The study states that the findings "provide initial support for a concept system that creates a more closed carbon process in buildings by capturing high concentrations of CO2 from human breath and transporting it to rooftop farms that can be practically used for food production." “So that people can eat and breathe again.”

Roof garden at Boston Medical Center, 2017.

Throughout the study, the team monitored CO2 levels in the study area and in 20 rooftop classrooms. “CO2 measurements showed higher concentrations both inside classrooms and in rooftop exhaust vents when people were inside the building,” Buckley said. “CO2 levels are above 1000 ppm, the recommended limit, in classrooms and over 800 ppm, which is enough to encourage plant growth with rooftop exhaust ventilation.”

Not every benefit can be attributed solely to CO2 neutralization. Corn, which, due to its photosynthesis pathway (C4), benefits less from CO2, was also two to three times larger than the control, possibly because the fans were closer to warmer temperatures.

The study calls GROOT GRO a sustainable and scalable system for CO2 fertilizer use in urban environments, noting that targets for "urban vegetation" can help address some of the environmental issues associated with pollution and agriculture.
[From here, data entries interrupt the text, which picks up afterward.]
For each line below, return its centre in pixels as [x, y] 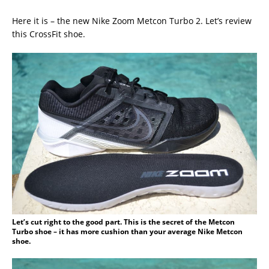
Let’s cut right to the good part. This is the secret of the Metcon [123, 222]
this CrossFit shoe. [49, 34]
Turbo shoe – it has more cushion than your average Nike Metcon [127, 231]
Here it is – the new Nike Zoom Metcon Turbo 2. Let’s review [132, 20]
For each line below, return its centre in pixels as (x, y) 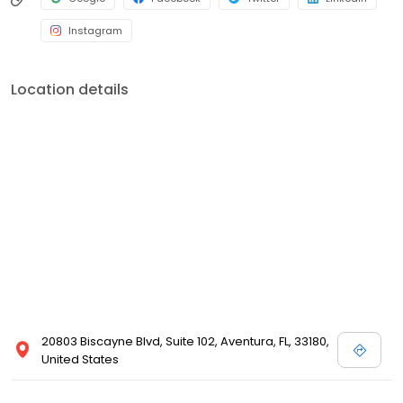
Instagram (95, 31)
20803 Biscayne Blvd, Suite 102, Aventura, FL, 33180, (185, 342)
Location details (70, 90)
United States (80, 360)
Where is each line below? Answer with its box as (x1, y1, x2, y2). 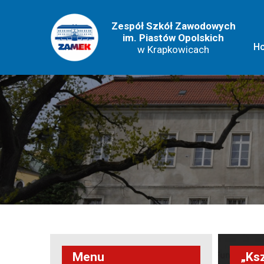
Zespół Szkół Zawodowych (111, 19, 236, 32)
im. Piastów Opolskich (123, 31, 224, 44)
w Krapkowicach (137, 43, 209, 55)
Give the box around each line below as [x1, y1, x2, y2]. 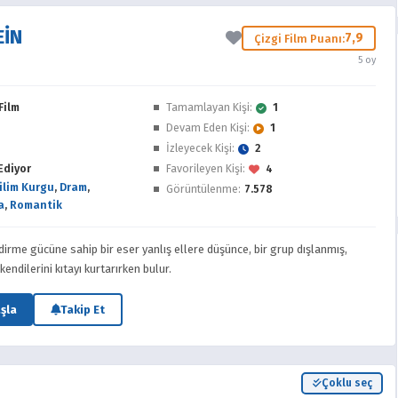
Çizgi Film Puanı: [254, 31, 345, 45]
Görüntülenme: [166, 182, 241, 195]
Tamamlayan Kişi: [166, 100, 252, 114]
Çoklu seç [321, 377, 372, 389]
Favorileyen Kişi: [166, 162, 245, 175]
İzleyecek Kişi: [166, 141, 235, 155]
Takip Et [60, 303, 105, 316]
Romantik [10, 198, 62, 211]

However, using excess CO2 for fertilization can have disadvantages. Another study from France, recently published in Trends in Plant Science , found that plants with a C3 photosynthesis pathway, such as spinach, are less nutritious when grown in an environment with higher CO2 levels.

Depending on the level of CO2, these plants contain 5 to 25 percent less nutrients such as nitrogen, phosphorus, potassium, iron and others. This discovery has dire consequences. In an era of global warming, farmed food will become less nutritious, affecting both human health and soil health. But French researchers have shown that increasing plant biomass will still be useful to meet modern food needs and reduce atmospheric CO2 levels.

Buckley hopes his initial research will lead to the development and implementation of more rooftop gardening and farming systems.

“If that happens,” Buckley said, “we hope that more money will be saved on rooftops. They can provide many environmental and social benefits such as energy savings for buildings, carbon sequestration, climate change mitigation, urban heat reduction, local food production, community building. , volume and benefits for aesthetic and mental health.